Supporting peripherals in intermittent systems with just-in-time checkpoints

Abstract

Batteryless energy-harvesting devices have the potential to be the foundation of applications for which batteries are infeasible. Just-In-Time checkpointing supports intermittent execution on energy-harvesting devices by checkpointing processor state right before a power failure. While effective for software execution, Just-In-Time checkpointing remains vulnerable to unrecoverable failures involving peripherals(e.g., sensors and accelerators) because checkpointing during a peripheral operation may lead to inconsistency between peripheral and program state. Additionally, a peripheral operation that uses more energy than a device can buffer never completes, causing non-termination. This paper presents Samoyed, a Just-In-Time checkpointing system that safely supports peripherals. Samoyed correctly runs user-annotated peripheral functions by selectively disabling checkpoints and undo-logging. Samoyed guarantees progress by energy profiling, dynamic peripheral workload scaling, and a user-provided software fallback routine.
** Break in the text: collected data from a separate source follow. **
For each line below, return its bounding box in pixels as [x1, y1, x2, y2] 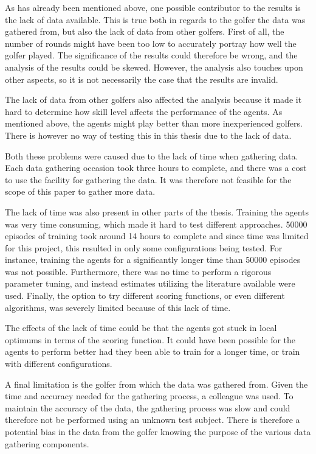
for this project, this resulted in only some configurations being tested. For [5, 241, 283, 254]
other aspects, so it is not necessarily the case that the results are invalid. [5, 72, 278, 85]
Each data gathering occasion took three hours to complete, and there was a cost [5, 161, 307, 174]
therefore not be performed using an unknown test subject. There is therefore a [5, 413, 300, 426]
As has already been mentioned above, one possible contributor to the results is [5, 1, 301, 13]
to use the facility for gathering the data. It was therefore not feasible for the [5, 173, 292, 186]
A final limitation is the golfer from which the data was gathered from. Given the [5, 377, 308, 390]
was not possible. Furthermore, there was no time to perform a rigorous [5, 265, 272, 278]
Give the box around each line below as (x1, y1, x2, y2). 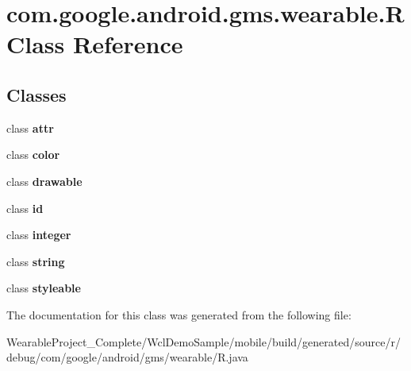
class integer (6, 226, 71, 243)
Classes (6, 82, 67, 106)
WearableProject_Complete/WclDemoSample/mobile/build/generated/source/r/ (6, 333, 401, 350)
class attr (6, 119, 54, 136)
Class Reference (6, 28, 183, 60)
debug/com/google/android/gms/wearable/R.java (6, 349, 248, 365)
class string (6, 253, 65, 269)
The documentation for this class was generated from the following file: (6, 306, 351, 323)
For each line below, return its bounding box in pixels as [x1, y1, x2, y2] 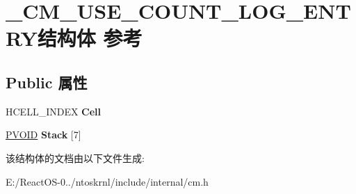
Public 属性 [6, 71, 88, 92]
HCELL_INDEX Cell [6, 104, 102, 118]
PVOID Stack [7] [6, 127, 81, 142]
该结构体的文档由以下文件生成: [6, 150, 145, 165]
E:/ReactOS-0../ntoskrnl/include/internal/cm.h [6, 174, 209, 188]
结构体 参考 [37, 24, 143, 52]
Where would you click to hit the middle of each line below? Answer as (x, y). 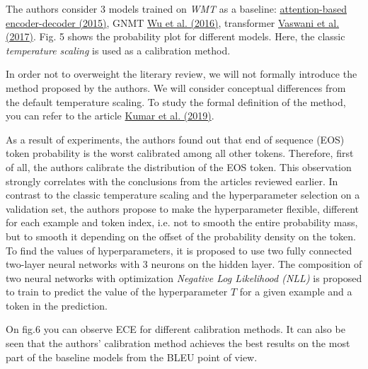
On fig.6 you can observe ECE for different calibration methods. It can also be (176, 329)
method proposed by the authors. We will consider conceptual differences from (176, 87)
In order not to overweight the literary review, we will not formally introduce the (182, 74)
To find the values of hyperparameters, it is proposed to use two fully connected (179, 250)
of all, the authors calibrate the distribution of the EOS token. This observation (179, 166)
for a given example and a (296, 292)
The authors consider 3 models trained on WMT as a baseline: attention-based (177, 8)
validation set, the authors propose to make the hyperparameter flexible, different (183, 208)
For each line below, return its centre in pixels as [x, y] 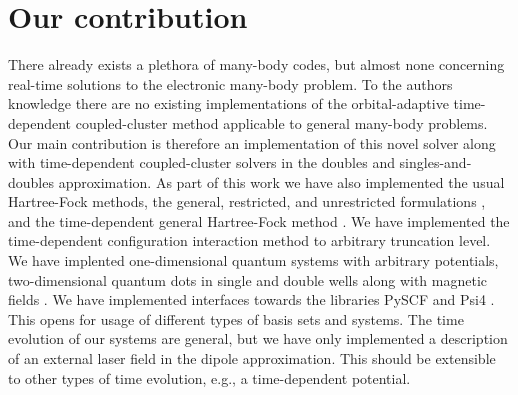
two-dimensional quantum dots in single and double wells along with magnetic [248, 279]
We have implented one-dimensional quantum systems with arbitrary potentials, [253, 260]
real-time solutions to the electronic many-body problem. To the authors [230, 83]
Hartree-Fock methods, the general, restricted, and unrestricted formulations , [247, 201]
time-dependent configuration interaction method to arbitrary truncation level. [249, 240]
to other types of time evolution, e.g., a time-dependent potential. [209, 377]
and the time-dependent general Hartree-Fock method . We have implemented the [259, 220]
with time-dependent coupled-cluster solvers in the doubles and [201, 162]
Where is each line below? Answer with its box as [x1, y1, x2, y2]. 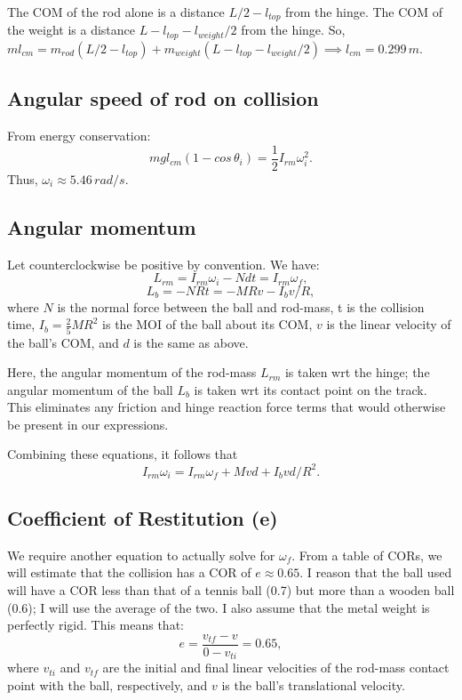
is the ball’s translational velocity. [221, 675, 405, 694]
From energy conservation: [7, 126, 151, 145]
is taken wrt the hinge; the [284, 363, 430, 382]
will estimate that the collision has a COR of [7, 563, 251, 582]
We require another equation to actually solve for [7, 545, 275, 564]
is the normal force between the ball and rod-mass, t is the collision [57, 297, 425, 316]
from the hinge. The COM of [285, 3, 442, 20]
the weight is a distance [7, 20, 136, 39]
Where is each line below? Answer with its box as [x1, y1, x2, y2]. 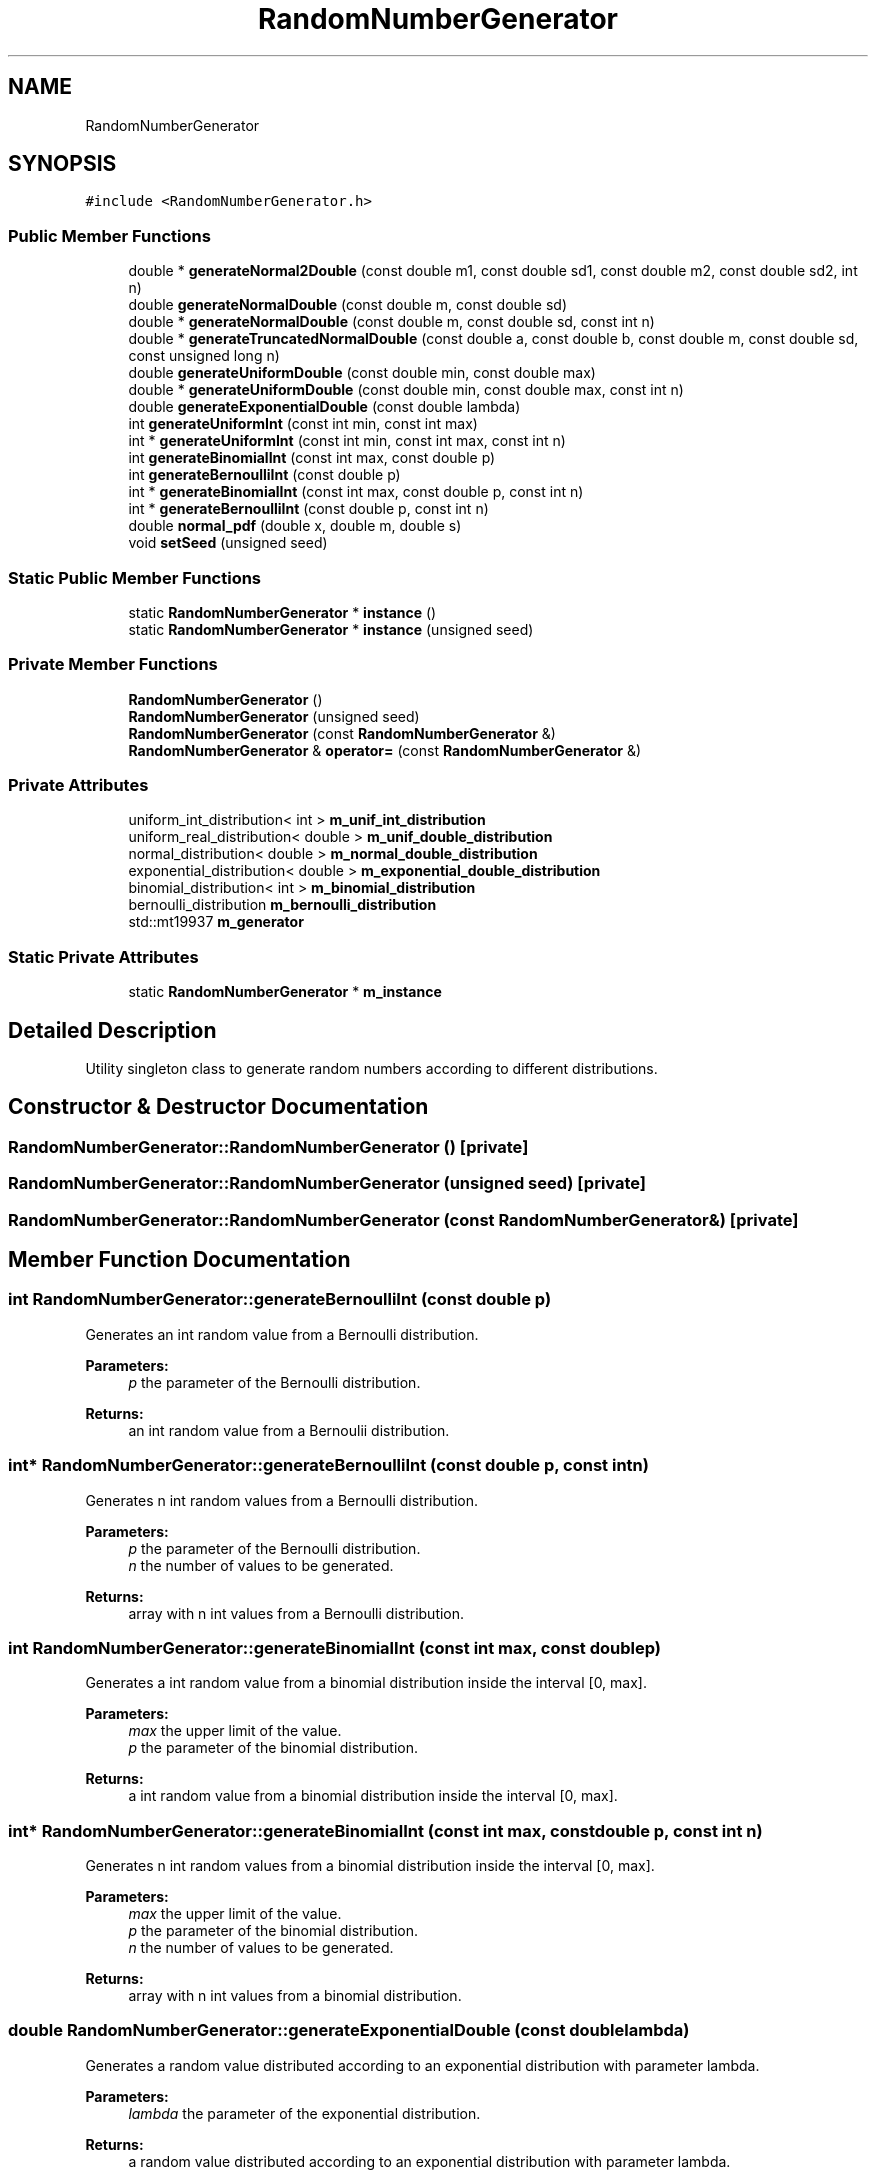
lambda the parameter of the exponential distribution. [128, 2104, 481, 2122]
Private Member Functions [8, 654, 218, 675]
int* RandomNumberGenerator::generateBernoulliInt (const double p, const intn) [8, 1455, 649, 1476]
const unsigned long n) [128, 347, 280, 365]
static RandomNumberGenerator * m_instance [128, 983, 442, 1001]
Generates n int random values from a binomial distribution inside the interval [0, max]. [85, 1857, 655, 1875]
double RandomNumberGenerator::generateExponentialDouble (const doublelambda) [8, 2020, 690, 2041]
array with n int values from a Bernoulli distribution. [128, 1604, 465, 1622]

Our evaluation shows that Samoyed correctly executes peripheral operations that fail with existing systems, achieving up to 122.9x speedup by using accelerators. Samoyed preserves the performance benefit of Just-In-Time checkpointing, showing 4.11x mean speedup compared to a recent possible alternative. Moreover, Samoyed’s unique ability to profile energy and to dynamically scale large peripheral operations simplifies programming.